Prison terms for financial fraud?

My econ dept colleague Joseph Stiglitz suggests that financial fraudsters be sent to prison. He points out that the usual penalty–million-dollar fines–just isn’t enough for crimes whose rewards can be in the hundreds of millions of dollars.

That all makes sense, but why do the options have to be:

1. No punishment

2. A fine with little punishment or deterrent value

3. Prison.

What’s the point of putting nonviolent criminals in prison? As I’ve said before, I’d prefer if the government just took all these convicted thieves’ assets along with 95% of their salary for several years, made them do community service (sorting bottles and cans at the local dump, perhaps; a financier should be good at this sort of thing, no?), etc. If restriction of personal freedom is judged be part of the sentence, they could be given some sort of electronic tag that would send a message to the police if you are ever more than 3 miles from your home. And a curfew so you have to stay home between the hours of 7pm and 7am. Also take away internet access and require that you live in a 200-square-foot apartment in a grungy neighborhood. And so forth. But no need to bill the taxpayers for the cost of prison.

Stiglitz writes:

When you say the Pledge of Allegiance you say, with “justice for all.” People aren’t sure that we have justice for all. Somebody is caught for a minor drug offense, they are sent to prison for a very long time. And yet, these so-called white-collar crimes, which are not victimless, almost none of these guys, almost none of them, go to prison.

To me, though, this misses the point. Why send minor drug offenders to prison for a very long time? Instead, why not just equip them with some sort of recorder/transmitter that has to be always on. If they can do all their drug deals in silence, then, really, how much trouble are they going to be causing?

Readers with more background in criminology than I will be able to poke holes in my proposals, I’m sure.
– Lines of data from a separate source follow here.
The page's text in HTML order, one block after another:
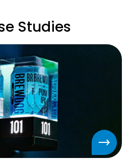
Studies
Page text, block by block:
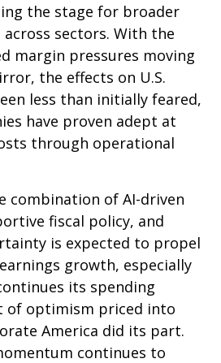
the stage for broader
sectors. With the
margin pressures moving
the effects on U.S.
less than initially feared,
have proven adept at
through operational
combination of AI-driven
fiscal policy, and
is expected to propel
growth, especially
its spending
of optimism priced into
America did its part.
continues to

P.S. to the impatient readers out there: Yeah, yeah, I have some statistics items on deck. They’ll appear at the approximate rate of one a day.

18 thoughts on “Prison terms for financial fraud?
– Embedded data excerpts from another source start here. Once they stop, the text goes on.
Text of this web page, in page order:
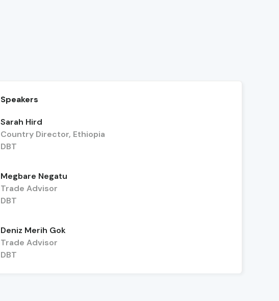
Speakers
Sarah Hird
Country Director, Ethiopia
DBT
Megbare Negatu
Trade Advisor
DBT
Deniz Merih Gok
Trade Advisor
DBT
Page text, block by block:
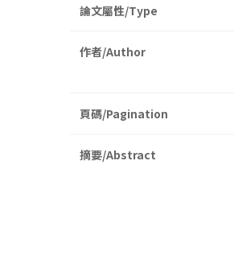
論文屬性/Type
作者/Author
頁碼/Pagination
摘要/Abstract
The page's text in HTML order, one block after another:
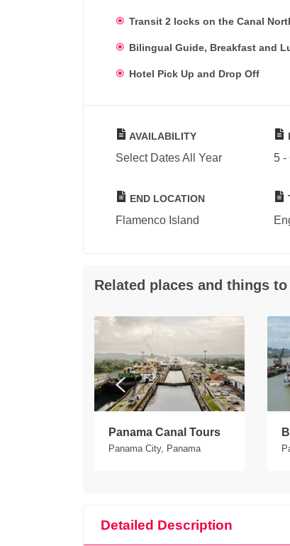
Transit 2 locks on the Canal
Bilingual Guide, Breakfast and
Hotel Pick Up and Drop Off
AVAILABILITY
Select Dates All Year 5 -
END LOCATION
Flamenco Island
Related places and things
Panama Canal Tours
Panama City, Panama
Detailed Description

  1. For some historical perspective, the invention of prisons where criminals could be confined for long periods was a huge gain for human rights. And prisons are a fairly recent invention.

    For most of human history, there were places where prisoners were held pending trial, but it was rare to confine people once convicted. After conviction, criminals would either be executed, mutilated, exiled, or enslaved. The Byzantines preferred mutilitation since they thought it was the most humane option, given the alternatives. Exile was no fun, it basically meant not having the protection of the law if anyone wanted to do anything bad to you.

    In most of human history, the sort of white collar criminals we are talking about would have been executed, maybe along with their families. In gentler times, its important that they get the standard criminal punishment and be separated from society where they can do no more damage. So a long prison term is fine.

    I actually don't have a problem with more confortable "white collar" prisons for non-violent offenders, if only because some of the brutality in the other kind may be needed to control violent criminals, who tend to be, well, violent.

    Also, in sentencing, what harm the criminal is likely to do in the future should be a bigger consideration, maybe the most prominent. Some people are going to be habitual criminals and need to be separated from society. For white collar criminals, once you disbar them/ permanently yank their licenses, you might render them harmless enough to be relatively lenient on the rest of the sentence. But some of these guys are very good at fraud and would still be dangerous. The punishment component should revolve more around public humiliation and shaming.

    One thing coloring this argument is that prisons in the US tend to be pretty terrible. Not only is there no rehabilitation, they do the opposite of rehabilitation, they take criminals and make them more hardened.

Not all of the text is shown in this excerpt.